Michel Foucault’s influence on queer studies has been so pervasive that it is difficult to read his work with fresh eyes; we tend to approach it with preconceived notions and half-formed expectations clouding our vision. In Mad for Foucault: Rethinking the Foundations of Queer Theory, Lynne Huffer remedies this problem in a forcefully argued yet nuanced and complex reevaluation of Foucault from within queer studies, the field that many claim he founded. In Mad for Foucault, Huffer resituates Foucault’s oeuvre in relation to Folie et déraison: Histoire de la folie à l’âge classique (1961), his first work, which has only in the last decade been fully translated into English as The History of Madness (its English-language iteration heretofore known as Madness and Civilization, a severely abridged version of the original). Huffer reasons that largely because of the unavailability of the original text in the English-speaking world, queer theorists have unduly focused most of their attention on the History of Sexuality. This attention has led, she argues, to a distinctly American, identity-politics oriented version of Foucault that collapses subjectivity into a binary of “acts versus identities,” implying the development of a stable subjectivity — a construction Foucault sought throughout his career to critique. By arguing for the centrality of The History of Madness, Huffer troubles the accepted narrative of Foucault’s career, which posits late works, like The History of Sexuality, as the culmination of Foucault’s thought. Such a narrative belies the importance of his first book, which, she argues, offers an ethical model much needed in today’s queer studies. In her analysis, she highlights issues that shape Foucault’s thought from the beginning: namely, his critique of psychoanalytic interiority and his unyielding fascination with the archive. Huffer’s reading reacquaints us with what made the theorist so groundbreaking to begin with, showing us that ultimately, the early Foucault is more Foucauldian than we thought.

Huffer’s goal, broadly, is to elaborate a Foucauldian ethics not reliant on an Enlightenment model of subjectivity. Herein lies the centrality of The History [End Page 429] of Madness, a work that critiques Enlightenment subjectivity, particularly its basis in a Cartesian insistence on the separation of reason from unreason. This division led in turn to what Foucault calls “the great confinement,” the social separation of the healthy from the mad. From this separation was born a disciplinary discourse of medicine that would diagnose and manage abnormality. Huffer takes Foucault’s argument in The History of Madness as her starting point, averring that queer subjectivity coextends with madness or unreason. As one might expect, she incorporates within this argument a stringent critique of psychoanalytic discourse, taking on critics who have downplayed Foucault’s critiques of psychological discourse in general and psychoanalysis in particular, and pays special attention to the reasons why some critics have combined psychoanalytic and Foucauldian idioms.
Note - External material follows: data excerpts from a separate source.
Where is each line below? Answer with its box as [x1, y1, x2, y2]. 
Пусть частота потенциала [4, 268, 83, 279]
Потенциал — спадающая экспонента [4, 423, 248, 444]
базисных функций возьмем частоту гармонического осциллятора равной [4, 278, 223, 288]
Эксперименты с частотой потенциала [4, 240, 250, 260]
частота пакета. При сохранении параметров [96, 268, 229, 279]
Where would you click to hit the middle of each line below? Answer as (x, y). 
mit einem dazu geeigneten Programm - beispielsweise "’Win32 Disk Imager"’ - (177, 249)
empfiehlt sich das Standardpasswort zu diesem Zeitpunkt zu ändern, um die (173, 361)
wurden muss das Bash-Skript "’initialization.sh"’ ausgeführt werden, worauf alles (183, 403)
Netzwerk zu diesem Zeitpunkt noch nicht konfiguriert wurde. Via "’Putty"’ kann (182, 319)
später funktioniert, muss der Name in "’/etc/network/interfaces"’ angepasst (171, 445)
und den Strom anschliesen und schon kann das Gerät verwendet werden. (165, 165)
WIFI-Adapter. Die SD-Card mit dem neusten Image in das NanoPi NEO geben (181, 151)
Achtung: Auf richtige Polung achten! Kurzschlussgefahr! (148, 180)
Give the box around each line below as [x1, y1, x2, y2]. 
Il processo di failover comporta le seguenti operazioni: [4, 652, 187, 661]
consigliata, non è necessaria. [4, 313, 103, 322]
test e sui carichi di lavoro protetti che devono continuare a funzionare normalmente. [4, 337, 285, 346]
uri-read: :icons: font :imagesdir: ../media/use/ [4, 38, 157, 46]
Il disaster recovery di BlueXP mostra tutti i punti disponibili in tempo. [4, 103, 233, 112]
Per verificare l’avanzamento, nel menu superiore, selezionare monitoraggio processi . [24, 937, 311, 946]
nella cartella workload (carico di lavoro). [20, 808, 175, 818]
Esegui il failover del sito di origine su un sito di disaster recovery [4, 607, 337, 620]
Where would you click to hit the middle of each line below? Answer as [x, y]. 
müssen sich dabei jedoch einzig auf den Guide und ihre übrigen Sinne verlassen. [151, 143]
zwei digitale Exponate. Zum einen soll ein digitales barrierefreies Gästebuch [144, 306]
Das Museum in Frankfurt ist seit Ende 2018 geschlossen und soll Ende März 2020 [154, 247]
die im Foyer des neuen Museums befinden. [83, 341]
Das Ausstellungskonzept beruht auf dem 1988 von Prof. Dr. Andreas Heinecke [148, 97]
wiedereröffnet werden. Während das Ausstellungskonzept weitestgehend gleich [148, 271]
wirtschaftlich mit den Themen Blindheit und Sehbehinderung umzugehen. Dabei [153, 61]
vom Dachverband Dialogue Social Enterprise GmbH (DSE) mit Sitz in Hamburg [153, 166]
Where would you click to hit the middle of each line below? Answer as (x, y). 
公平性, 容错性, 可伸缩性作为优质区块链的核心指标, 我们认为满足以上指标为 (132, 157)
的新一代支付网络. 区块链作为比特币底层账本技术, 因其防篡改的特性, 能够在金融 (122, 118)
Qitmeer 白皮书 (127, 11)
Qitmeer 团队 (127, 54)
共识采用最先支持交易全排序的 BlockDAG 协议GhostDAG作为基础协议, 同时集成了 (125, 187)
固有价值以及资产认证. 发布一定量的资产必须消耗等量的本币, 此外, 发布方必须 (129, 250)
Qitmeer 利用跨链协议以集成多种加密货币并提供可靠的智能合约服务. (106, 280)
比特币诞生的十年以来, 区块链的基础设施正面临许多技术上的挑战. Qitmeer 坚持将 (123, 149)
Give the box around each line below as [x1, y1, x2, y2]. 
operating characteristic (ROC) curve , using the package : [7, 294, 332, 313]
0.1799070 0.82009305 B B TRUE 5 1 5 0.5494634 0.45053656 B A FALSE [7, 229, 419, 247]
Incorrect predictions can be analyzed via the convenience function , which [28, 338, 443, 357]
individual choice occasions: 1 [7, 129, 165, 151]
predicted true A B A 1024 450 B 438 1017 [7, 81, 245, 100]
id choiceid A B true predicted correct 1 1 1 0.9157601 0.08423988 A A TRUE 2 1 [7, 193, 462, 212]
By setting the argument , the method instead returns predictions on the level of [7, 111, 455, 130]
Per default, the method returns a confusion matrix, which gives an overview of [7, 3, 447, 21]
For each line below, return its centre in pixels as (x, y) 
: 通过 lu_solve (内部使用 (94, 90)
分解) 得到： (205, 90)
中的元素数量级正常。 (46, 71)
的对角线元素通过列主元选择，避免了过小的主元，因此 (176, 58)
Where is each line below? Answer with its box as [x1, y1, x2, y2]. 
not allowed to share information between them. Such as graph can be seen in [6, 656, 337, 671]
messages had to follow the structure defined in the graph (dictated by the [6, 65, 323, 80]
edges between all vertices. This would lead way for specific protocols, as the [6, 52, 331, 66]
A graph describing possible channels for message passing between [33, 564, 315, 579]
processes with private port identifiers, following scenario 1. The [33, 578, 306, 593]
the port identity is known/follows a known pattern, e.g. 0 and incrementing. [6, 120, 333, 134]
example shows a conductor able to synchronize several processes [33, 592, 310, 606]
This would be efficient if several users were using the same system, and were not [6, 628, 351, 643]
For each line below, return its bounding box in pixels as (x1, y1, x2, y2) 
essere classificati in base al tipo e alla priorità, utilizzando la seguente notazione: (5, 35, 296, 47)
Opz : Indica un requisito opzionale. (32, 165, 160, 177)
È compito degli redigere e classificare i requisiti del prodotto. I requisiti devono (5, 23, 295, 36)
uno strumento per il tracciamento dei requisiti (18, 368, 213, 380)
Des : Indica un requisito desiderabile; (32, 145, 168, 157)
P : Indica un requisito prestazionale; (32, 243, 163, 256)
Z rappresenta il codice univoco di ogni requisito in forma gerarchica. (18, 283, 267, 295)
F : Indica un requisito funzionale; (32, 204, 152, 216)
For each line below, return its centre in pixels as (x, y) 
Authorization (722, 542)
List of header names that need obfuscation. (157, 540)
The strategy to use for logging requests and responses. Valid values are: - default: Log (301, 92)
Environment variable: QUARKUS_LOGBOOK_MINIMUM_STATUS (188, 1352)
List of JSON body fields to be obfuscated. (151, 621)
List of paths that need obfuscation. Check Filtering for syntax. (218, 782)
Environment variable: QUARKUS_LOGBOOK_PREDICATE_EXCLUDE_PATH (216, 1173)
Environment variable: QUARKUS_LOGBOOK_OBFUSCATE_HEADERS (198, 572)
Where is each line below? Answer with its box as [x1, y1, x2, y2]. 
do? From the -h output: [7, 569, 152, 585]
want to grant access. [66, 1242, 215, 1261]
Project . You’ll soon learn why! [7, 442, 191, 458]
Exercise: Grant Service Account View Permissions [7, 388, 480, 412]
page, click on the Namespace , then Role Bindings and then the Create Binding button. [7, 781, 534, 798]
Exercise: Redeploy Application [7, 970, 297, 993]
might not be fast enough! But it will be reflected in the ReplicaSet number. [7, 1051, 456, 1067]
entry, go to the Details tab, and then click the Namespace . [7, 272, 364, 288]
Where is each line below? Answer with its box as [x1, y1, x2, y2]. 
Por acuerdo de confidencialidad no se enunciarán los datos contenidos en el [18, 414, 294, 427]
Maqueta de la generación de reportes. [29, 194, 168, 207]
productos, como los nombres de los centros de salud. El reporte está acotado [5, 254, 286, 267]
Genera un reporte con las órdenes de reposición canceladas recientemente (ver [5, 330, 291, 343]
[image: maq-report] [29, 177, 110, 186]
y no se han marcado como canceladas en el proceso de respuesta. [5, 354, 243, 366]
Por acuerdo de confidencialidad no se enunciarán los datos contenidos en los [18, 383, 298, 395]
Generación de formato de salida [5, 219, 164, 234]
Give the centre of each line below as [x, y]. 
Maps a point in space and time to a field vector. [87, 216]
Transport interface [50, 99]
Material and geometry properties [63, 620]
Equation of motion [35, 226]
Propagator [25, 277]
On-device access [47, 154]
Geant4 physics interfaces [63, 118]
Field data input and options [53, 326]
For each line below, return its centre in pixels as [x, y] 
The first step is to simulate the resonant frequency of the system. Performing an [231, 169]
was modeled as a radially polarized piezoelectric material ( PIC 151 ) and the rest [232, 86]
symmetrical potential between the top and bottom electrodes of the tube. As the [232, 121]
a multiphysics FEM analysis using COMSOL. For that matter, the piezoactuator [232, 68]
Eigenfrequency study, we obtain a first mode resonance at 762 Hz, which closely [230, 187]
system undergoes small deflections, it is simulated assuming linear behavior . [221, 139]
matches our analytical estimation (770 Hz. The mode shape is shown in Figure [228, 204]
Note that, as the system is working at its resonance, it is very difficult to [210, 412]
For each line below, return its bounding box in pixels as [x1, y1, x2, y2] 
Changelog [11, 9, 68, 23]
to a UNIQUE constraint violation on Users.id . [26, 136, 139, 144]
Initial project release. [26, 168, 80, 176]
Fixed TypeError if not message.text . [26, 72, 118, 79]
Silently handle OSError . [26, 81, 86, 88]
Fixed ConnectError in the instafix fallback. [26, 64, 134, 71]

One of Mad for Foucault’s more powerful moments comes when Huffer acknowledges the usefulness of a psychoanalytically derived vocabulary, suggesting that queer theorists have relied so heavily on it because it allows a language for the complicated inner life that undergirds sexual experience — a complexity that, if we read only volume 1 of the History of Sexuality, Foucault seems sometimes to flatten. But if psychoanalysis allows “a right to an impasse,” as Jacqueline Rose phrases it, that impasse is ultimately finite in Huffer’s view, as psychoanalysis as a medical discourse privileges certain kinds of experience while marginalizing others as deviant. 1 What we need, Huffer argues, is an ethics not based on models of interiority subject to pathologizing social processes.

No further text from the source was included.